In 523, with the support of Toba nobility, the Rebellion of Six Garrisons, involving more than one million Toba, erupted onto the North China Plain. A ten-year civil war followed, in the course of which the Empress Regent Hu had Emperor Xiao Mingdi assassinated and replaced with a child. In response, the rebellious armies captured Luoyang, and drowned Hu and the child in the Yellow River; two thousand of her courtiers also perished. Finally, in 534, the two most powerful military leaders divided the kingdom between themselves, with the resultant Eastern Wei (534-550) reverting back to a nomadic, militaristic lifestyle, and the Western Wei (535-557) continuing as a sinicized state.



Significance

The Northern Wei emerged in the midst of political and social chaos to establish the longest single dynasty during the Period of Disunity. Politically, it provided an era of stability and prosperity for north China. Its economic policy and creation of the land equalization system not only benefited the peasant population but also laid the foundation for similar policies over the next three hundred years. The Toba’s self-conscious, and highly successful, sinicization would be repeated numerous times over the course of ensuing Chinese history, with the last, and perhaps most notable example being the Manchu/Qing Dynasty (1644-1911).

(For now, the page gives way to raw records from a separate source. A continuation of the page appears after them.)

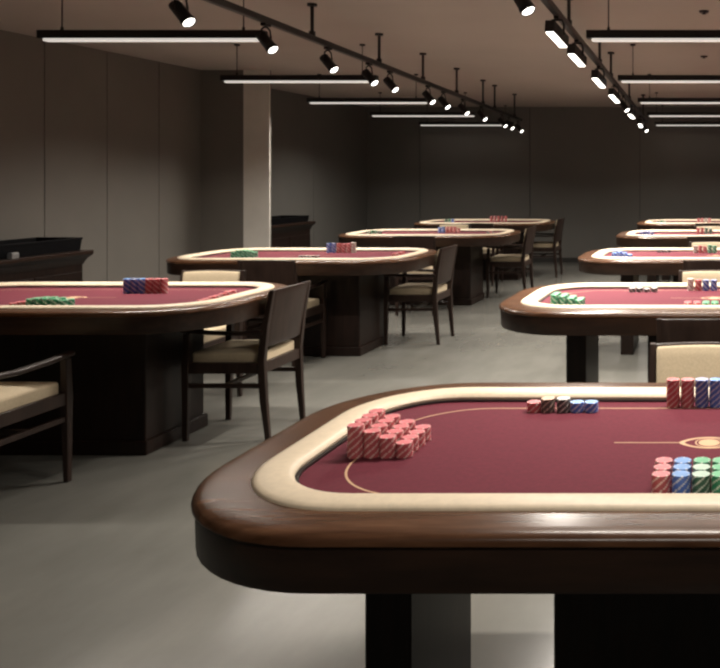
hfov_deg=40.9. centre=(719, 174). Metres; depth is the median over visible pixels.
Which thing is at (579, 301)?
stack
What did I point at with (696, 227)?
armchair
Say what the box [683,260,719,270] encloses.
armchair
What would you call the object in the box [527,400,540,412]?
stack
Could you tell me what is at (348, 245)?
stack
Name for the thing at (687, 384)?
stack
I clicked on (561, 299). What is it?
stack
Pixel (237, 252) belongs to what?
stack
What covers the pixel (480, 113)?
track spotlight
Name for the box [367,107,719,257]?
wall
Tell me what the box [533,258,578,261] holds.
baseboard
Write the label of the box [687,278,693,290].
stack
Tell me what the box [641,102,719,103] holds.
diffuser
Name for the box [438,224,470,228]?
armchair
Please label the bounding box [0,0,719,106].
ceiling
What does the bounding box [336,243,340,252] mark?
stack
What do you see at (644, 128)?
track spotlight
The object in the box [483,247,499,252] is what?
seat cushion
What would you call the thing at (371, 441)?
stack
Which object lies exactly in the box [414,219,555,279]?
table
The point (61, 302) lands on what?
stack
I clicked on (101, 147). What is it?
wall
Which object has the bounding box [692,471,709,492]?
stack
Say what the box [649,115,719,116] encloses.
diffuser
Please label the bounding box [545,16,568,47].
floodlight
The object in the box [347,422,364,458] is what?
stack
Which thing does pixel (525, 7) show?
track spotlight
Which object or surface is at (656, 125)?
diffuser
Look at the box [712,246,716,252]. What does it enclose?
stack
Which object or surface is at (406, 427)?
stack
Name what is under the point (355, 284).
table
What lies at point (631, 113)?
spotlight
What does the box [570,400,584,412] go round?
stack
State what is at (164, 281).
stack
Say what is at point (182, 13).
track spotlight
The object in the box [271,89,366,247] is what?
wall
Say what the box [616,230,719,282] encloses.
table
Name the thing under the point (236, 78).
linear pendant
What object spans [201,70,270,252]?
wall
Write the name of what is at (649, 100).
linear pendant
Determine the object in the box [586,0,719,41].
linear pendant
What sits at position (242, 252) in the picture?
stack
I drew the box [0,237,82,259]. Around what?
tray
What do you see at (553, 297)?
stack
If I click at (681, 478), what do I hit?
stack
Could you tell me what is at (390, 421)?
stack
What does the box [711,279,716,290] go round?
stack
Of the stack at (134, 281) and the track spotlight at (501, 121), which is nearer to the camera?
the stack at (134, 281)
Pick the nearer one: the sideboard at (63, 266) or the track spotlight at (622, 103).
the sideboard at (63, 266)
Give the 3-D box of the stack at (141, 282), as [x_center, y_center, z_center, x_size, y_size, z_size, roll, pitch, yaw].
[-3.169,0.608,4.550,0.037,0.079,0.037,0,0,17]
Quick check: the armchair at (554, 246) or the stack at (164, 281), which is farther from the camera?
the armchair at (554, 246)
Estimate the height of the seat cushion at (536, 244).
0.089 m
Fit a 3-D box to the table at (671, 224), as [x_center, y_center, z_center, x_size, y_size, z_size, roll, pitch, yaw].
[-0.020,1.011,11.250,2.180,0.778,1.100,0,0,0]
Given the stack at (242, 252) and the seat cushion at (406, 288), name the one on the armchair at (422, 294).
the seat cushion at (406, 288)
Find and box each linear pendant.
[36,0,267,41]
[220,44,378,82]
[307,74,427,103]
[370,92,474,116]
[419,105,513,125]
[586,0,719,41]
[618,44,719,82]
[638,74,719,103]
[647,92,719,116]
[654,105,719,125]
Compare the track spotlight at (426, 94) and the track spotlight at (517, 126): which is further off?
the track spotlight at (517, 126)
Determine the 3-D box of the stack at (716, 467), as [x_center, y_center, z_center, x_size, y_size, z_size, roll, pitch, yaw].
[0.001,0.628,1.730,0.039,0.040,0.039,0,0,38]
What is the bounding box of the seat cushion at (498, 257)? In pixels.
[490,254,528,261]
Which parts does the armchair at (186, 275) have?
leg, backrest, seat frame, leg
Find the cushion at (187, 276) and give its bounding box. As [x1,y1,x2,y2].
[182,271,239,281]
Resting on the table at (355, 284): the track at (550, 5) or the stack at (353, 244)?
the stack at (353, 244)
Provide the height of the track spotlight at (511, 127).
0.176 m
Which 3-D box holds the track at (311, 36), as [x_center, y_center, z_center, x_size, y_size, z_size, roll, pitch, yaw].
[-2.642,-0.923,6.610,0.059,0.343,10.025,0,0,-2]
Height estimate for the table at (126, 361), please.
0.778 m
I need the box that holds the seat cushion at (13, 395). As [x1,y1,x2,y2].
[0,382,58,412]
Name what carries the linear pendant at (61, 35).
hanging from the ceiling
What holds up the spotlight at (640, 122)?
attached to the track at (550, 5)
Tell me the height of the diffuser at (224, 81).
0.016 m
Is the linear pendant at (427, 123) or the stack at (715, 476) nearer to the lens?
the stack at (715, 476)
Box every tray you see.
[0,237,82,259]
[271,215,308,224]
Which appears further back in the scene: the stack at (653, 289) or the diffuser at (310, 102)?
the diffuser at (310, 102)
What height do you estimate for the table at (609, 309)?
0.778 m
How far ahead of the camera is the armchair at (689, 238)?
8.18 m
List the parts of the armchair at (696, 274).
leg, backrest
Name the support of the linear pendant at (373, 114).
hanging from the ceiling
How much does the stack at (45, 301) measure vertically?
0.046 m
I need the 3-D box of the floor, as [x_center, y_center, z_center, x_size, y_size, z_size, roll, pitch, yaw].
[-0.200,1.460,5.580,11.600,0.120,15.960,0,0,0]
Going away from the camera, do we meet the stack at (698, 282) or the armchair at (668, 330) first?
the armchair at (668, 330)
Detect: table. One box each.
[0,282,286,454]
[166,248,437,355]
[191,383,719,667]
[338,229,520,304]
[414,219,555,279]
[499,283,719,382]
[578,248,719,354]
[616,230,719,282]
[637,219,719,279]
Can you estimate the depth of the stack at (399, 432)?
1.94 m
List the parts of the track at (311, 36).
hanger rod, hanger rod, hanger rod, hanger rod, hanger rod, hanger rod
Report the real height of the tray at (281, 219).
0.075 m
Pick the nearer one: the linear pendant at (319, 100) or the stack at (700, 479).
the stack at (700, 479)
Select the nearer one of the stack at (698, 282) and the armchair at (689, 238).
the stack at (698, 282)
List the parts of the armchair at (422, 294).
leg, leg, armrest, seat frame, armrest, leg, backrest, leg
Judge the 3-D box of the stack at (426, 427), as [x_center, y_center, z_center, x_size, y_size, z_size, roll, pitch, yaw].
[-0.726,0.631,2.028,0.038,0.033,0.038,0,0,-24]
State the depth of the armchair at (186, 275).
5.25 m
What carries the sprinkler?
attached to the ceiling
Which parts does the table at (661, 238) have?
leg, padded rail
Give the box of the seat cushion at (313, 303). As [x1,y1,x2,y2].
[307,298,318,308]
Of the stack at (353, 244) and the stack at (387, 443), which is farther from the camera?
the stack at (353, 244)
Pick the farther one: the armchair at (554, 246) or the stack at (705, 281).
the armchair at (554, 246)
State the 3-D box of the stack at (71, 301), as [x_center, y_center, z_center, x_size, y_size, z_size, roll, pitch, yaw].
[-3.207,0.629,4.096,0.037,0.036,0.037,0,0,-18]
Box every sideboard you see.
[0,250,93,282]
[271,221,315,247]
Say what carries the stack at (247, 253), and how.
on the table at (355, 284)
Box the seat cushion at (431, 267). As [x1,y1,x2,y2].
[400,266,432,273]
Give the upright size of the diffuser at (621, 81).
0.016 m
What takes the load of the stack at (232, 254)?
on the table at (355, 284)
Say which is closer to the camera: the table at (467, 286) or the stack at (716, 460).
the stack at (716, 460)
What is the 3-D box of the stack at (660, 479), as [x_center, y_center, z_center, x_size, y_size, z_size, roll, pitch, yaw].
[-0.120,0.628,1.690,0.038,0.040,0.038,0,0,-19]
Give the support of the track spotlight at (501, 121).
hanging from the track at (311, 36)
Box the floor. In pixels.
[0,262,672,667]
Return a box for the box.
[7,252,18,258]
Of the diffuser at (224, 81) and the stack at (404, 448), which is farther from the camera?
the diffuser at (224, 81)
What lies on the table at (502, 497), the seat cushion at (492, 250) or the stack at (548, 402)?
the stack at (548, 402)
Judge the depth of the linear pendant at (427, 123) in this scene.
13.02 m
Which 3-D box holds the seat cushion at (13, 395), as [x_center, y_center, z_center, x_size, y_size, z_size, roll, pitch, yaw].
[-3.170,0.971,3.585,0.346,0.089,0.368,0,0,0]
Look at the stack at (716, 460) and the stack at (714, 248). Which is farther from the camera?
the stack at (714, 248)
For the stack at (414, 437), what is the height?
0.033 m
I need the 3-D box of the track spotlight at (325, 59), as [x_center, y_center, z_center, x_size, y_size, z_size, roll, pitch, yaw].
[-2.601,-0.762,5.526,0.129,0.176,0.087,0,0,0]
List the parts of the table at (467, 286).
padded rail
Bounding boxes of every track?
[203,0,521,120]
[540,0,647,122]
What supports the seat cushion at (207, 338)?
on the armchair at (186, 275)
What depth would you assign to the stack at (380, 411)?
2.02 m
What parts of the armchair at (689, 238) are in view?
leg, backrest
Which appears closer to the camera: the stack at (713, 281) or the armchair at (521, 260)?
the stack at (713, 281)
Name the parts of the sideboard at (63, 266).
door, cornice, door
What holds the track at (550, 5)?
hanging from the ceiling
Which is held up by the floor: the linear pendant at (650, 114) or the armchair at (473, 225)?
the armchair at (473, 225)
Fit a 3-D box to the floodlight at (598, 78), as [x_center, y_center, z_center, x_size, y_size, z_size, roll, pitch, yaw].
[-0.956,-0.779,6.562,0.092,0.158,0.261,0,0,0]
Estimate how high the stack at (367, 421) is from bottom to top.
0.073 m
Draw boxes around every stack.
[17,301,25,304]
[26,298,33,304]
[34,298,41,304]
[42,298,51,304]
[50,298,59,304]
[59,300,67,304]
[65,298,74,304]
[123,278,130,293]
[130,278,138,293]
[138,278,145,293]
[145,278,152,293]
[153,278,160,293]
[160,278,167,293]
[230,252,234,257]
[235,250,239,257]
[240,250,245,257]
[245,250,249,257]
[326,243,330,252]
[331,243,335,252]
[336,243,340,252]
[341,243,345,252]
[346,243,350,252]
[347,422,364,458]
[351,242,355,252]
[355,417,371,429]
[362,413,378,424]
[363,428,380,458]
[369,408,384,419]
[371,423,387,434]
[378,418,394,429]
[379,434,396,458]
[384,414,399,424]
[387,428,403,440]
[393,424,409,435]
[396,439,413,458]
[399,419,414,430]
[402,434,418,451]
[409,429,425,446]
[415,424,430,441]
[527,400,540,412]
[541,396,554,412]
[550,294,557,304]
[557,396,570,412]
[558,295,565,304]
[567,297,573,304]
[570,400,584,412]
[575,299,581,304]
[584,400,597,412]
[629,287,635,291]
[636,287,642,291]
[651,287,656,291]
[652,470,669,492]
[653,464,671,486]
[655,457,672,476]
[666,377,679,407]
[672,470,690,492]
[673,463,690,484]
[674,457,691,478]
[681,378,694,407]
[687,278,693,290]
[692,464,709,472]
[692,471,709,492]
[693,246,697,252]
[693,457,710,478]
[695,279,701,290]
[695,377,708,407]
[703,279,708,290]
[708,245,711,252]
[709,378,719,407]
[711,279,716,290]
[711,471,719,492]
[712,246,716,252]
[712,457,719,465]
[712,464,719,471]
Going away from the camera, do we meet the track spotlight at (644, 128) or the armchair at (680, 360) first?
the armchair at (680, 360)
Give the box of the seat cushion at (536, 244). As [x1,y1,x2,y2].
[533,242,558,246]
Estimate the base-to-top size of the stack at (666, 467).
0.040 m
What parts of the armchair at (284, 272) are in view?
leg, backrest, seat frame, leg, armrest, leg
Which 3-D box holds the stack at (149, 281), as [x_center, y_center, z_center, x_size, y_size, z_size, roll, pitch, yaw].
[-3.129,0.608,4.550,0.037,0.079,0.037,0,0,25]
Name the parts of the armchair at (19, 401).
seat frame, armrest, leg
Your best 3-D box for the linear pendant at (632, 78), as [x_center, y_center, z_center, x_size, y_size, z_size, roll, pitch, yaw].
[-0.152,-0.933,6.950,1.404,0.323,0.060,0,0,0]
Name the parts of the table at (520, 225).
padded rail
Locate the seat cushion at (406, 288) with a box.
[390,283,446,294]
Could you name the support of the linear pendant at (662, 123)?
hanging from the ceiling
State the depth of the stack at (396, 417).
2.02 m
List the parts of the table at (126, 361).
trim, padded rail
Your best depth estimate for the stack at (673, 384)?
2.31 m
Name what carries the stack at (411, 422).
on the table at (502, 497)
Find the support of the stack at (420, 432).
on the table at (502, 497)
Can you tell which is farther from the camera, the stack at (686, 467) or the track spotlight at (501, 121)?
the track spotlight at (501, 121)
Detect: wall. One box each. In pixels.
[0,30,200,281]
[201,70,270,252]
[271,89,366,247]
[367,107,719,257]
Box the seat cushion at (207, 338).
[204,325,225,342]
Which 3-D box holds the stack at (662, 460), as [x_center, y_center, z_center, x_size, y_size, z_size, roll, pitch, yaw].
[-0.120,0.628,1.772,0.038,0.040,0.038,0,0,13]
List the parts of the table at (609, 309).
leg, padded rail, trim
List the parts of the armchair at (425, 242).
leg, backrest, seat frame, leg
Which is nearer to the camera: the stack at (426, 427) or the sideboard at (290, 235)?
the stack at (426, 427)
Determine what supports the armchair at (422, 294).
on the floor
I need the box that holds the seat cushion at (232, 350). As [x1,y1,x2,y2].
[193,339,293,361]
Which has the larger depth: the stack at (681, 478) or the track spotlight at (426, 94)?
the track spotlight at (426, 94)
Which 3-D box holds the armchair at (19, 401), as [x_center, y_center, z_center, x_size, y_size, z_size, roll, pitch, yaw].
[-3.170,1.002,3.560,0.439,0.796,0.501,0,0,0]
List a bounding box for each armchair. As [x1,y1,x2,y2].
[0,351,74,481]
[180,270,245,396]
[181,281,310,440]
[237,260,327,366]
[383,244,457,344]
[393,236,447,315]
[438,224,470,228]
[461,223,502,285]
[485,226,535,297]
[523,218,564,277]
[649,342,719,382]
[657,318,719,342]
[678,270,719,282]
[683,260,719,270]
[687,236,719,247]
[689,241,719,247]
[695,223,719,225]
[695,226,719,229]
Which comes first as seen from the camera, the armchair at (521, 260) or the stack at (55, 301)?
the stack at (55, 301)
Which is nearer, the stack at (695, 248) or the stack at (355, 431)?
the stack at (355, 431)
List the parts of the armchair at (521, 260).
leg, leg, armrest, seat frame, armrest, leg, backrest, leg
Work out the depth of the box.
5.81 m
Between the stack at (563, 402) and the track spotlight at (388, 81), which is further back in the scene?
the track spotlight at (388, 81)
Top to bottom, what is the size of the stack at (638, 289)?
0.023 m
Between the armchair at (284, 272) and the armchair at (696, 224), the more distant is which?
the armchair at (696, 224)
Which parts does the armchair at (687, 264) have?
leg
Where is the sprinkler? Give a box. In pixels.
[699,10,708,14]
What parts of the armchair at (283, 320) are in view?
leg, armrest, leg, seat frame, armrest, leg, backrest, leg
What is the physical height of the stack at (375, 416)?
0.073 m
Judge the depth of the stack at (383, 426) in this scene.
1.94 m
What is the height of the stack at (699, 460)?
0.040 m
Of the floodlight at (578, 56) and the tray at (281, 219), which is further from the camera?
the tray at (281, 219)
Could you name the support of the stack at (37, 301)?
on the table at (126, 361)
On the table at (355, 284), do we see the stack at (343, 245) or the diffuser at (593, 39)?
the stack at (343, 245)
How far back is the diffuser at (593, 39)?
4.78 m
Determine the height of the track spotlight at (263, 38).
0.176 m
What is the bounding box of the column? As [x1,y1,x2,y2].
[243,70,269,247]
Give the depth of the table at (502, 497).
1.73 m
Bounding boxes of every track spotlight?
[168,0,195,27]
[256,23,278,53]
[320,47,338,73]
[362,63,378,86]
[383,71,398,92]
[422,85,435,104]
[438,91,450,109]
[458,99,469,115]
[477,106,487,121]
[498,114,507,127]
[506,117,514,129]
[514,0,535,16]
[515,120,523,132]
[619,95,629,112]
[642,120,648,132]
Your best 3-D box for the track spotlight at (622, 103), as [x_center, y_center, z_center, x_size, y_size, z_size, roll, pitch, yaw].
[-0.985,-0.731,8.547,0.126,0.178,0.085,0,0,19]
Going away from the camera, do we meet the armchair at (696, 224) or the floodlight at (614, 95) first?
the floodlight at (614, 95)
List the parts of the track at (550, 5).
hanger rod, hanger rod, hanger rod, hanger rod, hanger rod
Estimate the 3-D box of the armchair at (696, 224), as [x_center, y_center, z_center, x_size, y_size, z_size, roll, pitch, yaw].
[-0.110,1.002,10.675,0.439,0.796,0.501,0,0,0]
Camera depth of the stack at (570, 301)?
4.07 m
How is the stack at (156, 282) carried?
on the table at (126, 361)
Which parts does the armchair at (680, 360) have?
leg, backrest
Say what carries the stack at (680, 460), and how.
on the table at (502, 497)
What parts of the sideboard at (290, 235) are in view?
door, cornice, door
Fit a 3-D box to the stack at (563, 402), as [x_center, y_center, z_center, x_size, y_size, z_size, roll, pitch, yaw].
[-0.428,0.629,2.274,0.038,0.036,0.038,0,0,15]
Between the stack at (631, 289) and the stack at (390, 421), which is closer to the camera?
the stack at (390, 421)
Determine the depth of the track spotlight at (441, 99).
8.03 m
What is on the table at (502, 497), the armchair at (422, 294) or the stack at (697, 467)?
the stack at (697, 467)
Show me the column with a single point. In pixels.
(256, 96)
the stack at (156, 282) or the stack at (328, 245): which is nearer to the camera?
the stack at (156, 282)
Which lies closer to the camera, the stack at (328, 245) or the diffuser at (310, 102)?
the stack at (328, 245)
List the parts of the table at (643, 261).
leg, padded rail
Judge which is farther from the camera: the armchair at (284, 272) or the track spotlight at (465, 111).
the track spotlight at (465, 111)
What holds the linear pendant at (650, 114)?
hanging from the ceiling
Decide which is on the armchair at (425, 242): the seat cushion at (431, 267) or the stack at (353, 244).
the seat cushion at (431, 267)
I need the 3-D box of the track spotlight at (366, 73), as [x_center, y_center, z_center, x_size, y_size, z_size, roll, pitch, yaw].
[-2.621,-0.750,6.220,0.129,0.176,0.087,0,0,0]
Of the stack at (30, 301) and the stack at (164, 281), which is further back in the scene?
the stack at (164, 281)
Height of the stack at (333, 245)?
0.079 m
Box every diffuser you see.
[43,38,258,41]
[224,81,368,82]
[310,102,426,103]
[372,115,473,116]
[421,125,501,125]
[592,38,719,41]
[621,81,719,82]
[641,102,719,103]
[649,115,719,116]
[656,125,719,125]
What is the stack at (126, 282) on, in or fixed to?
on the table at (126, 361)
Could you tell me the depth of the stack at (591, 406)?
2.26 m
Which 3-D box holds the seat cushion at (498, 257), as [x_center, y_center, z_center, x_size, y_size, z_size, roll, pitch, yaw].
[-2.440,0.971,9.640,0.368,0.089,0.346,0,0,0]
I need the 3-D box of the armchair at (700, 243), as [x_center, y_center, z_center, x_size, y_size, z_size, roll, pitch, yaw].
[-0.080,1.002,7.315,0.439,0.796,0.501,0,0,0]
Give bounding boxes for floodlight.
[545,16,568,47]
[567,40,586,66]
[591,66,606,87]
[608,84,620,102]
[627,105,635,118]
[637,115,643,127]
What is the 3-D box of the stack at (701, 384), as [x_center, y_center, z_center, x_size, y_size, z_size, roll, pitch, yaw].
[-0.051,0.610,2.325,0.040,0.076,0.040,0,0,-26]
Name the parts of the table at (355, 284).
padded rail, trim
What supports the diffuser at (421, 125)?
attached to the linear pendant at (427, 123)
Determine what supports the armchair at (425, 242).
on the floor
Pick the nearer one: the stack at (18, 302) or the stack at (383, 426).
the stack at (383, 426)
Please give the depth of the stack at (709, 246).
6.88 m
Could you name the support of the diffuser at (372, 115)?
attached to the linear pendant at (373, 114)
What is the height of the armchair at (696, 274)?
0.796 m
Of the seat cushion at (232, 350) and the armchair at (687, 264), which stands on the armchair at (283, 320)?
the seat cushion at (232, 350)
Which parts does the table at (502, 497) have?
leg, padded rail, trim
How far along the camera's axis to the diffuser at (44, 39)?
4.78 m
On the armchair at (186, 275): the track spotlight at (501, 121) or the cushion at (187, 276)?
the cushion at (187, 276)
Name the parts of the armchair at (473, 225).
backrest, seat frame, leg, leg
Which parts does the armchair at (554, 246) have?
armrest, armrest, seat frame, leg, backrest, leg
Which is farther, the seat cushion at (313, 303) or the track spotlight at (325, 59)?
the seat cushion at (313, 303)
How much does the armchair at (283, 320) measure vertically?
0.796 m
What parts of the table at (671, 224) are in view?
leg, padded rail
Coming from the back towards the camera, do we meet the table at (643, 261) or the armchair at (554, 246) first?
the armchair at (554, 246)
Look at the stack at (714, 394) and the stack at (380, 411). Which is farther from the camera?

Culturally, the Northern Wei also created some of the most remarkable Buddhist cave temples and sculptures in the world. Begun in 460 c.e. at Yungang, about 10 miles (16 kilometers) west of Datong, the first caves were dug by Buddhist monks under the leadership of Tanyao, appointed as head Buddhist monk by the emperor. Carved out of sandstone cliffs, there are fifty-three caves containing more than 51,000 (out of an estimated 100,000) statues and bas-reliefs of the Buddha and other figures, the largest a seated Buddha measuring 56 feet (17 meters) high and 52 feet (16 meters) wide. Once the capital was moved to Luoyang, work stopped at Yungang, and a new cave complex begun at Longmen near the capital. Here, more than 1,300 caves contain 100,000 scultures, several Buddhist pagodas and numerous inscriptions distributed through 2,100 grottoes and niches. The work in both of these complexes represents some of the earliest examples of stone carving in China and are considered the high point of Buddhist artistic expression.



Further Reading

  • Eberhard, Wolfram. A History of China. Berkeley: University of California Press, 1977. A concise history with a well-balanced section on the Northern Wei.
  • Jenner, W. J. F. Memories of Loyang: Yang Hsüan-chih and the Lost Capital (493-534). Oxford, England: Oxford University Press, 1981. A highly readable and interesting account of the new capital at Luoyang.
  • Mather, Richard B. “K’ou Ch’ien-chih and the Taoist Theocracy at the Northern Wei Court, 425-451.” In Facets of Taoism, edited by Holmes Welch and Anna Seidel. New Haven, Conn.: Yale University Press, 1979. An excellent study of the impact Daoism had on the early history of the dynasty.
  • Rodzinski, Witold. A History of China. New York: Pergamon Press, 1979. Another good account of the basic history of this period.